Why physical discipline reduced in the Christchurch study

There were numerous stories about how a study has shown physical discipline has reduced from 77% to 42% of parents in the last 15 years. But those stories missed a key aspect, which Thomas Lumley points out:

There’s a new research paper out from the Christchurch Health and Development Study, which recruited a group of people when they were born, in mid-1977, and has been following them ever since.  Those of the participants who were parents have been asked about physical discipline of their children on four occasions: when they were 25, 30, 35 and 40.  Obviously, over time, the number who are parents has increased (from about 150 to over 600), and the children have (on average) gotten older — when the parents were 25, most of the kids would have been pre-school; the group now includes a few very young children but many who are teenagers.

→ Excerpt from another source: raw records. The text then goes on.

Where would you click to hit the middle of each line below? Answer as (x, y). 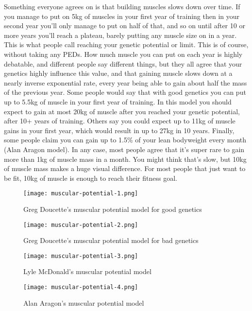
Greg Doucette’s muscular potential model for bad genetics (111, 240)
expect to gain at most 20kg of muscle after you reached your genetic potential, (122, 111)
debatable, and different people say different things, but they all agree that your (123, 63)
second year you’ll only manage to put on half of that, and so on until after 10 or (125, 26)
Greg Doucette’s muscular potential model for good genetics (113, 209)
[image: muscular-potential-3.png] (81, 256)
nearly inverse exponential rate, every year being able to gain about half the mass (126, 82)
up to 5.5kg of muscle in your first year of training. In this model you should (118, 101)

The impact of children getting older is likely to be hugely influential. A US study found physical discipline was used on only 35% of infants but 94% of three and four year olds and then declines from age five onwards.

The good feature of birth cohorts like the Christchurch study is that you get to see the same people throughout the course of their lives; the bad feature is that at any given time everyone is exactly the same age.  In statistician jargon, age is completely confounded with period: you are completely unable to distinguish effects of ageing from time trends. When you see that the proportion of parents reporting hitting their kids has gone down from 77% to 42% over the 15 years, you can’t tell, at all, whether this is an effect of these specific parents getting older and more experienced or an effect of parents in general being less likely to hit their kids.  It’s hard (though not impossible) even to tell if it’s an effect of the kids being older.

What would be useful would be to break the data down by age of child. I suspect that would account for much if not most of the reported decrease.